Readers often did and sometimes do identify the poet himself with various characters and their vicissitudes, whether gratitude by an old rustic to a new god (ecl. 1), frustrated love by a rustic singer for a distant boy (his master's pet, ecl. 2), or a master singer's claim to have composed several eclogues (ecl. 5). Modern scholars largely reject such efforts to garner biographical details from fictive texts preferring instead to interpret the diverse characters and themes as representing the poet's own contrastive perceptions of contemporary life and thought.

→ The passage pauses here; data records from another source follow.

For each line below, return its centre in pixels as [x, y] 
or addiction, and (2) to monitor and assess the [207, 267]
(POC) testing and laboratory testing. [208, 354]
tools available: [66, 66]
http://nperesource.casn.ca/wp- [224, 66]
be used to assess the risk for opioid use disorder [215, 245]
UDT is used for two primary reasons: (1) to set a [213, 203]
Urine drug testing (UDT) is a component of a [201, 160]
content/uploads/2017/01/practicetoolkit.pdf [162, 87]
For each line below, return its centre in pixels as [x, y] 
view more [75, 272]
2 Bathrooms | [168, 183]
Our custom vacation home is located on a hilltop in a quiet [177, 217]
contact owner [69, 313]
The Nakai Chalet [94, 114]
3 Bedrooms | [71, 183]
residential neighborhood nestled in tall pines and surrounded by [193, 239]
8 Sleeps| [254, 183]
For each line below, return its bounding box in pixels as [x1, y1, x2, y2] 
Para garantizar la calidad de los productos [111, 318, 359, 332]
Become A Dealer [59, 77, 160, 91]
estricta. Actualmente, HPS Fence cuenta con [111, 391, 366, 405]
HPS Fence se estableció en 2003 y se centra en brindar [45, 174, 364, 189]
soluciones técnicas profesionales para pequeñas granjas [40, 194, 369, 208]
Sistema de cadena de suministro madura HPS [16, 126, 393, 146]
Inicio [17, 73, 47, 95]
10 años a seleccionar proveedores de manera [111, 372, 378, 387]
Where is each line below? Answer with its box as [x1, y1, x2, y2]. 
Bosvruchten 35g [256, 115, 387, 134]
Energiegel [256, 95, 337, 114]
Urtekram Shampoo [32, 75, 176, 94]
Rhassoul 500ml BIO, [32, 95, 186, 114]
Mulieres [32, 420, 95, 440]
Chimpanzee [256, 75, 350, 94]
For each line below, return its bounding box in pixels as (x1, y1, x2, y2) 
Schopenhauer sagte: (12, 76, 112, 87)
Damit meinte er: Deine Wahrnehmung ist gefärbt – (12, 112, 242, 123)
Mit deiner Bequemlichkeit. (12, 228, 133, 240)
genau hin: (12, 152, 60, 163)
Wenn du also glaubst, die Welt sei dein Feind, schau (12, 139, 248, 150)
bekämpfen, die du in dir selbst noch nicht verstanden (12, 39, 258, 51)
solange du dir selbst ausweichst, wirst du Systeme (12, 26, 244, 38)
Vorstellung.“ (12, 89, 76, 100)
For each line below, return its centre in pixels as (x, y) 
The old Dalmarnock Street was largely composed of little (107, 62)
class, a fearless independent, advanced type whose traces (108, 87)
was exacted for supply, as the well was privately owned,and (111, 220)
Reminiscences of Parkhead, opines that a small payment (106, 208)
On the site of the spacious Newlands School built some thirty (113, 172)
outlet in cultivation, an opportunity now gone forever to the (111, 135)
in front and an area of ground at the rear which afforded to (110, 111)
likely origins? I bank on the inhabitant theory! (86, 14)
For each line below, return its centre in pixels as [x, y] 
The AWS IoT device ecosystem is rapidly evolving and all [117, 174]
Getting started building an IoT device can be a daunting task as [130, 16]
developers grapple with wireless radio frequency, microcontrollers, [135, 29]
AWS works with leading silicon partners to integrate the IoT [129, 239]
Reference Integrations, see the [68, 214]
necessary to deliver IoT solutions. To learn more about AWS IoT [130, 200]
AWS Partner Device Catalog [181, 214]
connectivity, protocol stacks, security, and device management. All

Biographical reconstruction supposes that Virgil soon became part of the circle of Maecenas, Octavian's capable agent d'affaires who sought to counter sympathy for Mark Antony among the leading families by rallying Roman literary figures to Octavian's side. It also appears that Virgil gained many connections with other leading literary figures of the time, including Horace and Varius Rufus (who later helped finish the Aeneid). After he had completed the Bucolics (so-called in homage to Theocritus, who had been the first to write short epic poems taking herdsmen's life as their apparent theme — bucolic in Greek meaning "on care for cattle"), Virgil spent the ensuing years (perhaps 37–29 BCE) on the longer epic called Georgics (from Greek, "On Working the Earth", because farming is their apparent theme, in the tradition of Greek Hesiod), which he dedicated to Maecenas (source of the expression tempus fugit ["time flies"]). Virgil and Maecenas took turns reading the Georgics to Octavian upon his return from defeating Antony and his consort Cleopatra at the Battle of Actium in 31 BCE. In 27 BCE the Roman Senate conferred on Octavian the more than human title Augustus, well suited to Virgil's ambition to write an epic to challenge Homer, a Roman epic developed from the Caesarist mythology introduced in the Bucolics and incorporating now the Julian Caesars' family legend that traced their line back to a mythical Trojan prince who escaped the fall of Troy.